• WHAT TO WORK ON
Using the line with "有关 VMware vSphere" as your starting point, transcribe it and each line beneath it word for word until the records run out, without pictures.

• DATA
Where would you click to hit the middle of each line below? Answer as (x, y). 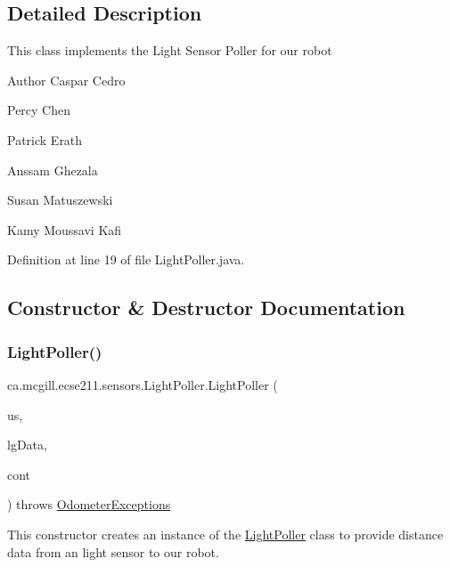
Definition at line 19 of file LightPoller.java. (126, 259)
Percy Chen (39, 110)
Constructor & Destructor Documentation (206, 308)
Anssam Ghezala (53, 170)
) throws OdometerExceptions (89, 504)
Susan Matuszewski (60, 200)
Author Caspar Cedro (66, 80)
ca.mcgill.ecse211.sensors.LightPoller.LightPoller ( (143, 384)
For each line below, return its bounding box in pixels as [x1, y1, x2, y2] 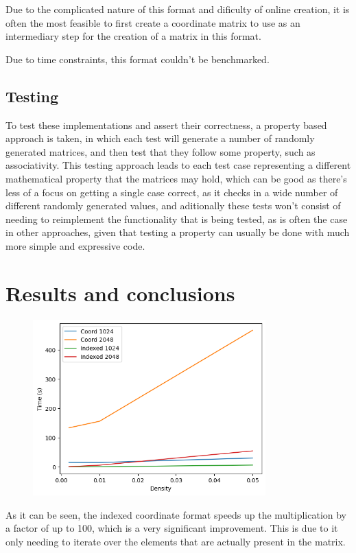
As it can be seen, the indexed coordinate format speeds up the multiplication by [5, 507, 346, 521]
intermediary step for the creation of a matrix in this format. [5, 29, 261, 43]
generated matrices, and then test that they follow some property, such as [5, 144, 316, 158]
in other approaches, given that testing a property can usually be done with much [5, 225, 350, 239]
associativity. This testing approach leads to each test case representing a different [5, 158, 351, 172]
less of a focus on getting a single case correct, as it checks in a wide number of [5, 185, 338, 199]
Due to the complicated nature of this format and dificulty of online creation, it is [5, 2, 350, 16]
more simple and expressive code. [5, 238, 145, 252]
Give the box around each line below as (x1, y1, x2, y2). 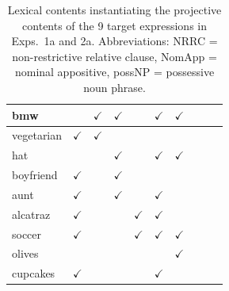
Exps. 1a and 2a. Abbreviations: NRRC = (11, 33, 218, 49)
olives (12, 245, 39, 262)
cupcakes (12, 265, 55, 281)
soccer (12, 225, 42, 242)
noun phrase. (83, 78, 146, 95)
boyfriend (12, 167, 58, 183)
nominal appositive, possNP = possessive (14, 63, 215, 80)
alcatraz (12, 205, 51, 222)
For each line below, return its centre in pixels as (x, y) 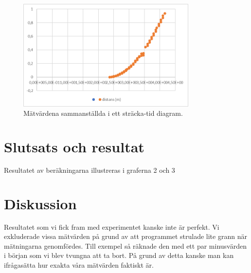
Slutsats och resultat (74, 147)
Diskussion (40, 203)
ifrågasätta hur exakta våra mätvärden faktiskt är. (79, 265)
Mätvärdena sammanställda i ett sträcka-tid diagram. (103, 113)
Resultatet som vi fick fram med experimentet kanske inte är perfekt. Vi (112, 227)
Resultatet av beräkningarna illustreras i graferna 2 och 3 (90, 170)
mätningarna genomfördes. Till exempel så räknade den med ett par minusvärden (125, 246)
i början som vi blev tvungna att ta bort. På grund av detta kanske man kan (119, 255)
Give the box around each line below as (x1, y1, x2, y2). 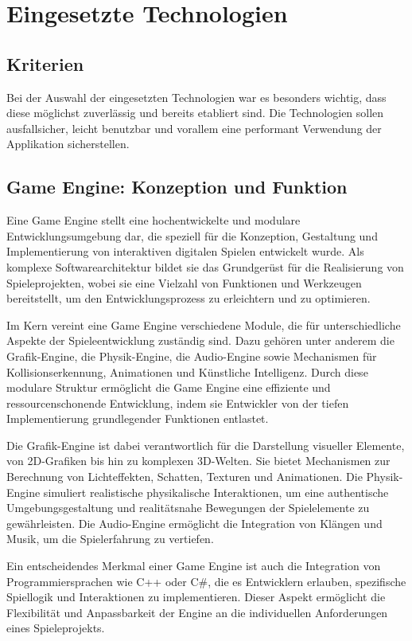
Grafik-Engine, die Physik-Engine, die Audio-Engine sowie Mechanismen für (6, 347, 377, 364)
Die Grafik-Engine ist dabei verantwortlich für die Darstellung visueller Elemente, (6, 436, 405, 453)
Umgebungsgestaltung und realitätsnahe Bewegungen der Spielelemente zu (6, 499, 370, 516)
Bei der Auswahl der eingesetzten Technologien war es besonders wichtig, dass (6, 88, 387, 105)
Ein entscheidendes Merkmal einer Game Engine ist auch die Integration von (6, 557, 381, 574)
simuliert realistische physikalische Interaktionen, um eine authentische (43, 483, 389, 500)
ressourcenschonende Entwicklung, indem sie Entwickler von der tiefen (6, 394, 349, 411)
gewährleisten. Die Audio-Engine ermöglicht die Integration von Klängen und (6, 514, 383, 531)
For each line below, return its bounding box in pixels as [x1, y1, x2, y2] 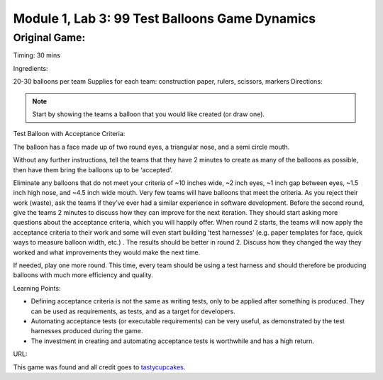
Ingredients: [13, 64, 49, 72]
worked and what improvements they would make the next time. [13, 248, 201, 257]
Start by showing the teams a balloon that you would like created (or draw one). [32, 110, 265, 118]
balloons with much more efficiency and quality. [13, 271, 153, 279]
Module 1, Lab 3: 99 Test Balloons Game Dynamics [13, 11, 316, 26]
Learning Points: [13, 284, 61, 292]
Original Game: [13, 31, 86, 44]
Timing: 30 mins [13, 51, 60, 60]
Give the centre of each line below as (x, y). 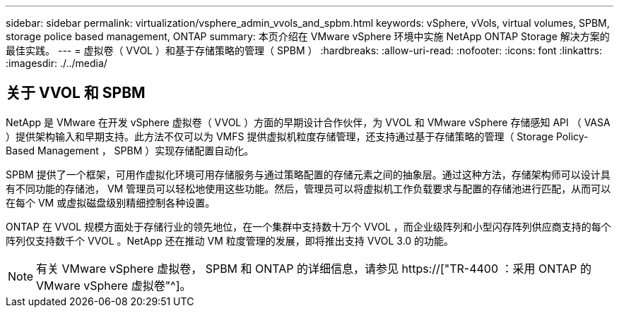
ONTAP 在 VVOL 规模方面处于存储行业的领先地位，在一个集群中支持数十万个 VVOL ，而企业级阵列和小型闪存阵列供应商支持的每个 (308, 226)
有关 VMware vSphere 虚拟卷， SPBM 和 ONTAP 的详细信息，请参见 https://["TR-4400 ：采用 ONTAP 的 (314, 268)
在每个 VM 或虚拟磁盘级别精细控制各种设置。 (111, 202)
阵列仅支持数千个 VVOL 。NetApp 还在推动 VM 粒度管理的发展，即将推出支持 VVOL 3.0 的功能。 (230, 240)
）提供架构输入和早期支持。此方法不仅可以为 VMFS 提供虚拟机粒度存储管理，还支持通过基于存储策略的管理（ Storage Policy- (297, 136)
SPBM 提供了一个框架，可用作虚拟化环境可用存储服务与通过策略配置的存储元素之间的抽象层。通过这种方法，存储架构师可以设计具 (308, 174)
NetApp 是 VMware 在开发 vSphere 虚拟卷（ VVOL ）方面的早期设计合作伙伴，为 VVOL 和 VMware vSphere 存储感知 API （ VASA (308, 122)
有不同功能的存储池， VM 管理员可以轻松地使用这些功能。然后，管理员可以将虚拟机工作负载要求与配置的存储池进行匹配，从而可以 (308, 188)
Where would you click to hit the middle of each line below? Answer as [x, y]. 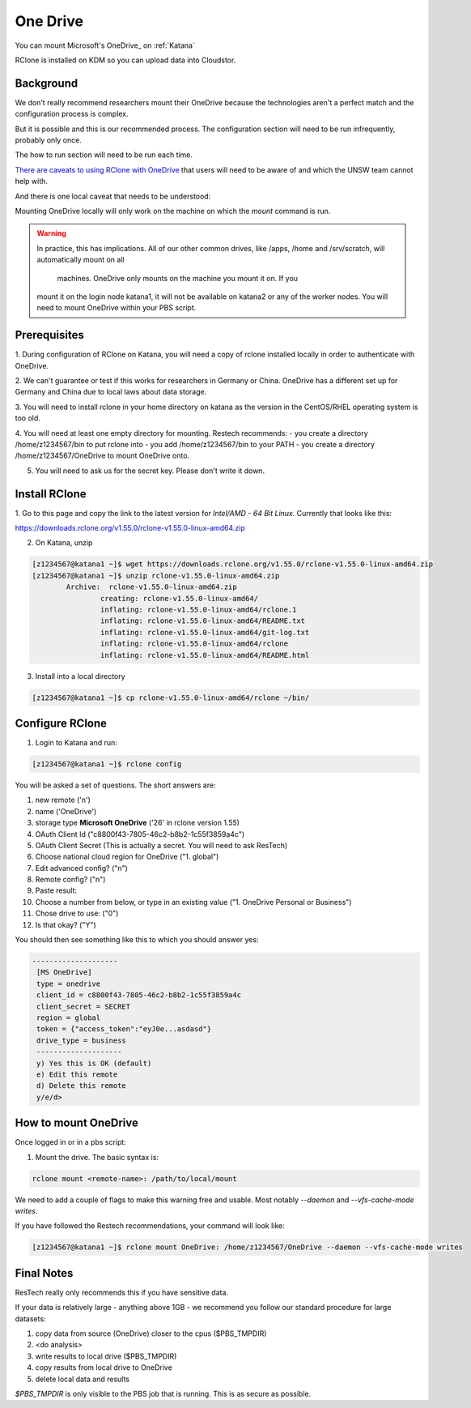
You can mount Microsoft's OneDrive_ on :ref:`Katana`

• RESULT FOR THIS TASK
有关 VMware vSphere 虚拟卷， SPBM 和 ONTAP 的详细信息，请参见 https://["TR-4400 ：采用 ONTAP 的 (314, 268)
在每个 VM 或虚拟磁盘级别精细控制各种设置。 (111, 202)
阵列仅支持数千个 VVOL 。NetApp 还在推动 VM 粒度管理的发展，即将推出支持 VVOL 3.0 的功能。 (230, 240)
）提供架构输入和早期支持。此方法不仅可以为 VMFS 提供虚拟机粒度存储管理，还支持通过基于存储策略的管理（ Storage Policy- (297, 136)
SPBM 提供了一个框架，可用作虚拟化环境可用存储服务与通过策略配置的存储元素之间的抽象层。通过这种方法，存储架构师可以设计具 (308, 174)
NetApp 是 VMware 在开发 vSphere 虚拟卷（ VVOL ）方面的早期设计合作伙伴，为 VVOL 和 VMware vSphere 存储感知 API （ VASA (308, 122)
有不同功能的存储池， VM 管理员可以轻松地使用这些功能。然后，管理员可以将虚拟机工作负载要求与配置的存储池进行匹配，从而可以 (308, 188)
Where would you click to hit the middle of each line below? Answer as [x, y]. 
You can mount Microsoft's OneDrive_ on :ref:`Katana`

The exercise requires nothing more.